Ele explicou novamente que todos os shows para as inaugurações foram contratados através de empresas que detinham exclusividade com os artistas e que as diferenças entre os valores que eles dizem ter recebido e os que foram pagos correspondem não apenas ao cachê pessoal dos artistas, mas também às despesas com o transporte de equipamentos, passagens aéreas, hospedagens e alimentação dos componentes das bandas, bailarinos e equipes de produção de cada evento, traslados na cidade, organização de camarins e impostos incidentes sobre os contratos, além do próprio e legítimo lucro da empresa responsável pela negociação.
Além disso, explicou Edvaldo, para os shows pagos pela Secretaria Municipal de Saúde foram utilizados recursos próprios do município, arrecadados com os impostos. "Governos de todo o país, inclusive o de Sergipe, contratam como nós contratamos. É uma prática extremamente natural. Nenhum dinheiro do Fundo Nacional de Saúde foi utilizado para shows e a verba foi investida na inauguração de obras da própria SMS", disse Edvaldo Nogueira.
Pefelista é criticado
O prefeito de Aracaju, Edvaldo Nogueira (PC do B), criticou ontem a atitude atribuída ao governador João Alves Filho (PFL) que teria mandado a Secretaria de Segurança Pública (SSP) intimar os servidores da Empresa Municipal de Serviços Urbanos (Emsurb) para explicar sobre a apreensão dos panfletos com a reprodução da matéria publicada esta semana pela Revista Veja, denunciando os contratos de shows feitos pela Prefeitura de Aracaju, durante o mês de março. "Aracaju deixou de ser um departamento do governo estadual com o fim da ditadura militar", reagiu.

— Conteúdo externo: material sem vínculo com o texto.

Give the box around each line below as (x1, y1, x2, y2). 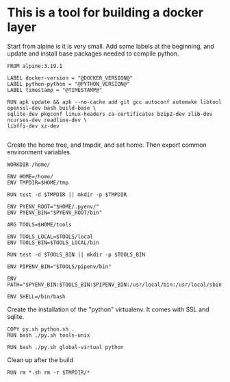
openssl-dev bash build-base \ (7, 104, 97, 111)
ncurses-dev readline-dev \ (7, 117, 88, 123)
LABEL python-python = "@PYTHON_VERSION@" (7, 80, 130, 87)
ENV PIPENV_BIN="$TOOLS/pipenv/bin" (7, 263, 112, 270)
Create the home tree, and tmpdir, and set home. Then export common (7, 141, 207, 149)
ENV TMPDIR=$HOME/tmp (7, 179, 69, 186)
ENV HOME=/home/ (7, 173, 53, 180)
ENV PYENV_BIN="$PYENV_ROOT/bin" (7, 209, 103, 216)
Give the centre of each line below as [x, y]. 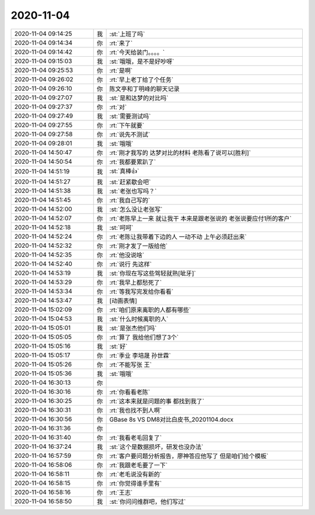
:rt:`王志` [121, 492]
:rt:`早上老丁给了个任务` [141, 80]
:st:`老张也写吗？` [133, 191]
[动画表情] [123, 300]
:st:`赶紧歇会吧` [130, 182]
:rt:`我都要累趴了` [133, 162]
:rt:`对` [118, 107]
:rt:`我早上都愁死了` [136, 282]
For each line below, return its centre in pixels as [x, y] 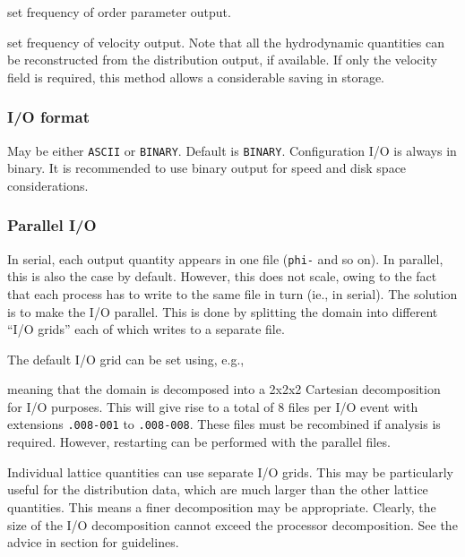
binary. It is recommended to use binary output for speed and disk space [207, 168]
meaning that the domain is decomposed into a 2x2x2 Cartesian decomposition [224, 389]
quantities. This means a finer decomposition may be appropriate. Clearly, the [222, 506]
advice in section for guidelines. [93, 542]
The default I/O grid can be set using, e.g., [126, 359]
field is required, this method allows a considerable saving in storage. [196, 77]
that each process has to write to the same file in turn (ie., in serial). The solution [232, 293]
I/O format [48, 117]
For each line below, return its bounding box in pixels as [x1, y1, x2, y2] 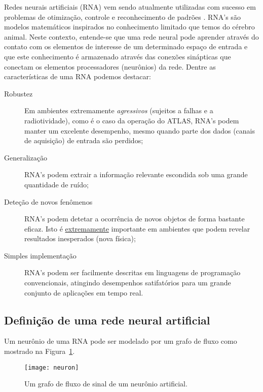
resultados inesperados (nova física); [24, 233, 136, 244]
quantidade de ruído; [24, 179, 89, 189]
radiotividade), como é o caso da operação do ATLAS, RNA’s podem [24, 115, 239, 125]
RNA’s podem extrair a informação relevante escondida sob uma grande [24, 169, 248, 180]
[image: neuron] [24, 364, 79, 371]
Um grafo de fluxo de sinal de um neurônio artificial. [24, 378, 187, 389]
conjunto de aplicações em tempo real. [24, 287, 143, 298]
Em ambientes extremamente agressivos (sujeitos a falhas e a [24, 105, 213, 116]
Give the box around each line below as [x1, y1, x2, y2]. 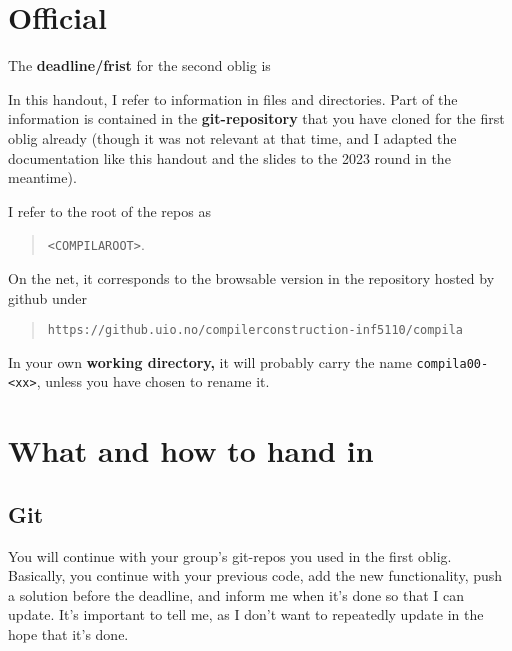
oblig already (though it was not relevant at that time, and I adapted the [8, 127, 457, 148]
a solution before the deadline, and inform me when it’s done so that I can [8, 584, 465, 605]
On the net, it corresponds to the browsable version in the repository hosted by [8, 267, 495, 288]
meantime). [8, 167, 77, 188]
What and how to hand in [8, 430, 374, 471]
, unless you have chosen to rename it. [36, 371, 270, 392]
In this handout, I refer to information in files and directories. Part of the [8, 88, 458, 109]
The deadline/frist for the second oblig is [8, 55, 271, 76]
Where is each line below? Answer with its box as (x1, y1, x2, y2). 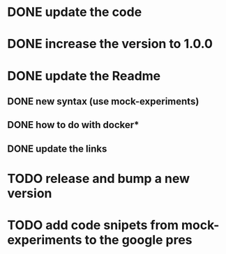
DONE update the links (7, 143, 107, 154)
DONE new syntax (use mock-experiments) (7, 95, 199, 107)
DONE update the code (7, 4, 142, 20)
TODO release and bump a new (7, 170, 190, 186)
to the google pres (84, 232, 193, 248)
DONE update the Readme (7, 68, 161, 84)
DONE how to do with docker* (7, 119, 140, 131)
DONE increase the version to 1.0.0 (7, 36, 213, 52)
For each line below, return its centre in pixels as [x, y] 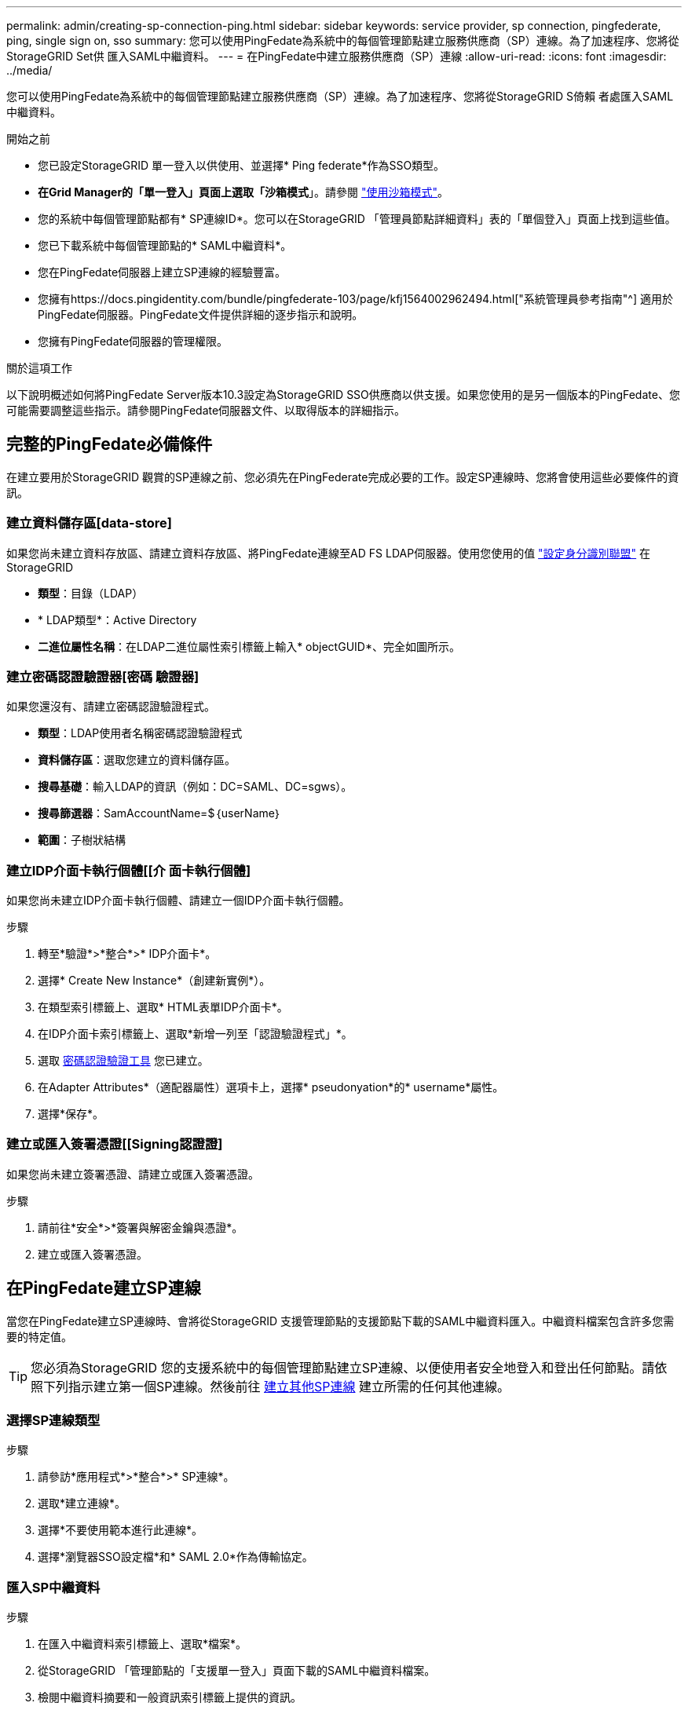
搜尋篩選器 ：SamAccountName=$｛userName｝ [160, 813]
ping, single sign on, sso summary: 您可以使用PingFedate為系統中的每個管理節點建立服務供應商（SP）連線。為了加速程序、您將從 [343, 40]
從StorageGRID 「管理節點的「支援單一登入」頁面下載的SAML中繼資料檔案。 [237, 1671]
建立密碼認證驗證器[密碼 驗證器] [103, 676]
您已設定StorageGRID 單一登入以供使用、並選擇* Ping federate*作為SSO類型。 [242, 165]
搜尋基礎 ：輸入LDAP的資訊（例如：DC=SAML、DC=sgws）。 [195, 787]
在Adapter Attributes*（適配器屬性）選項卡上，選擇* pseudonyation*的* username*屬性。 [271, 1087]
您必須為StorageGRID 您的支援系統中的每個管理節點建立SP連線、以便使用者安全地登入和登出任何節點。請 [343, 1367]
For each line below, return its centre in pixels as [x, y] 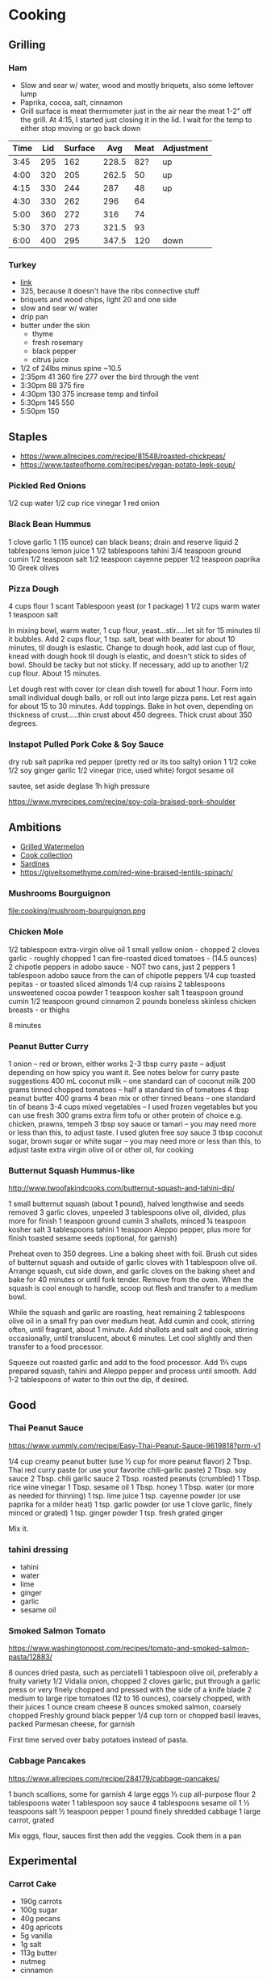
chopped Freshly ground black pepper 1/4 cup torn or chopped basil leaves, [135, 1716]
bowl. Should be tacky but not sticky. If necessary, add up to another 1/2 [129, 664]
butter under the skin [55, 326]
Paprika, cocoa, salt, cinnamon [71, 102]
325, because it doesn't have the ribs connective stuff [110, 291]
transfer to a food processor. [56, 1347]
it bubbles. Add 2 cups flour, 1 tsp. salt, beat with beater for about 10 [122, 639]
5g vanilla [36, 1936]
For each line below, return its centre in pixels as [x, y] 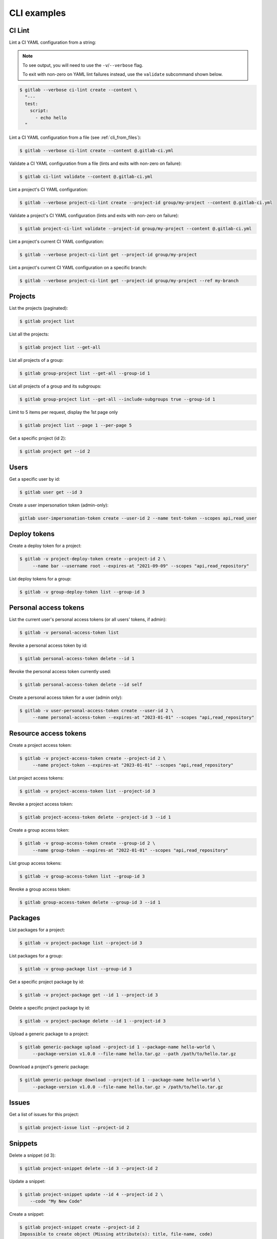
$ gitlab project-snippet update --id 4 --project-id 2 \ [91, 1194]
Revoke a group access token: [40, 889]
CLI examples [38, 13]
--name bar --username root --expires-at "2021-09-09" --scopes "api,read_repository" [141, 566]
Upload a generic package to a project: [49, 1034]
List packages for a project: [37, 930]
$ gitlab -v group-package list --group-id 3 [76, 969]
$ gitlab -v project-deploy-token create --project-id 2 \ [92, 559]
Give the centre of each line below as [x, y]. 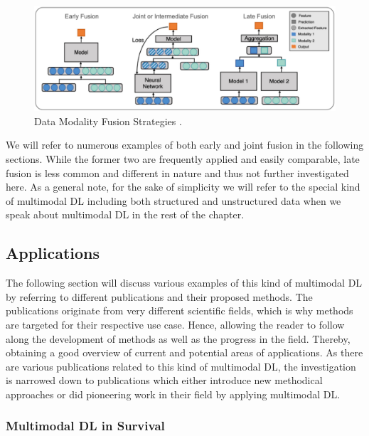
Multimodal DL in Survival [85, 426]
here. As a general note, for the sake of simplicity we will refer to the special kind [183, 187]
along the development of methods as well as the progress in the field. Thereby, [178, 338]
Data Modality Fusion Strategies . [108, 121]
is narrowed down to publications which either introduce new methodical [164, 380]
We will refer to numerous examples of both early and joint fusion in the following [185, 145]
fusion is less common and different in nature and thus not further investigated [177, 172]
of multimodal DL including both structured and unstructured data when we [173, 200]
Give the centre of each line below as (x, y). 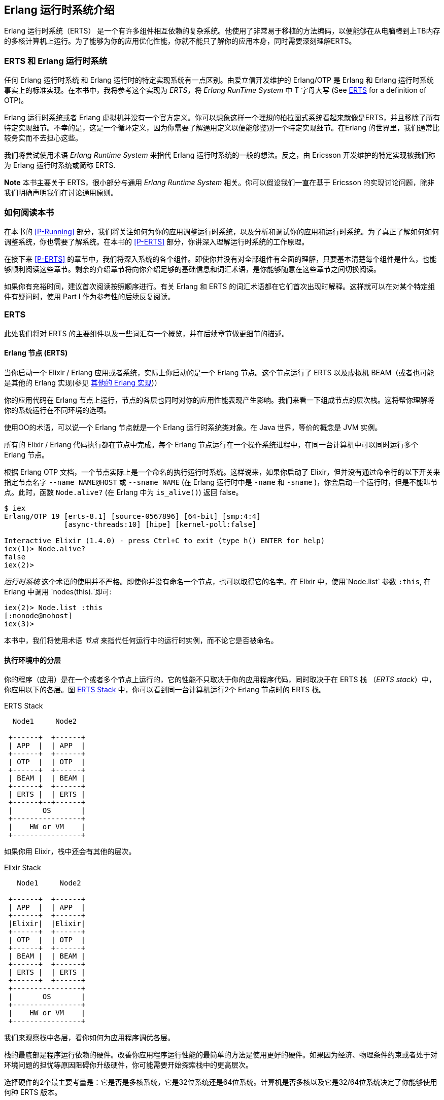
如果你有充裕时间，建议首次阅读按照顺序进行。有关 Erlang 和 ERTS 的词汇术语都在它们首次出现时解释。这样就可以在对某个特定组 (220, 286)
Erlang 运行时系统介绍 (59, 10)
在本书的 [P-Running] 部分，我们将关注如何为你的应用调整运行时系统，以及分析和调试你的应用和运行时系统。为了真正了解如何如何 (221, 231)
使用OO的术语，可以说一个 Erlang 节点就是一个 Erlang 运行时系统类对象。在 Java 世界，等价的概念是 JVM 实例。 (193, 427)
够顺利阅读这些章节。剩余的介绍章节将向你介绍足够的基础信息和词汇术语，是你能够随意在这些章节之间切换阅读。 (192, 269)
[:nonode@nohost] (38, 615)
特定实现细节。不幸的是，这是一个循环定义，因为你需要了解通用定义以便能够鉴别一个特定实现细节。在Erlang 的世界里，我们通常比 (222, 128)
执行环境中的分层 (32, 660)

Em entrevista coletiva, no Palácio Ignácio Barbosa, ele reafirmou que não permitirá "a nenhuma autoridade interferir no trabalho da administração municipal". Segundo Edvaldo, a prefeitura da cidade "é um poder autônomo e vai continuar assim". Para o prefeito, o governador do Estado está tentando mais uma vez ingerir no trabalho da administração municipal.
"Eu não vou permitir que o governador João Alves ou qualquer outra autoridade queira sentar na minha cadeira a pretexto de nada. Aracaju sempre manteve e vai manter uma relação respeitosa com o governo de Sergipe, mas em hipótese alguma será subordinada a ele", enfatizou o prefeito. O material gráfico foi apreendido na última quarta-feira pela Emsurb, porque estava sendo distribuído na cidade irregularmente e encaminhado imediatamente à Procuradoria Regional Eleitoral.
"Isto porque é papel legal da Emsurb zelar pela limpeza da cidade e fiscalizar toda a publicidade feita nas ruas da cidade, o que inclui a autorização para distribuição de panfletos de qualquer natureza, fixação de faixas e cartazes, dentre outros. A distribuição era inclusive ilegal porque a empresa que estava entregando os panfletos não possuía nem autorização da Revista Veja para fazê-lo", acrescentou o prefeito.
Preservar
De acordo com ele, a prefeitura vai fazer todo o possível para preservar a integridade dos funcionários da Emsurb. "Eles não vão se apresentar e os advogados da Emsurb irão representá-los. A prefeitura vai levar esta situação até as últimas conseqüências na luta para que nossos servidores não sejam punidos, porque eles não cometeram nenhuma irregularidade na apreensão dos panfletos", frisou Edvaldo Nogueira. "Nós não fizemos papel de polícia judiciária e não prendemos ninguém, mas é tarefa cotidiana da Emsurb apreender materiais que estejam sendo distribuídos ilegalmente e não tenham dúvidas de que isso continuará sendo feito", garantiu.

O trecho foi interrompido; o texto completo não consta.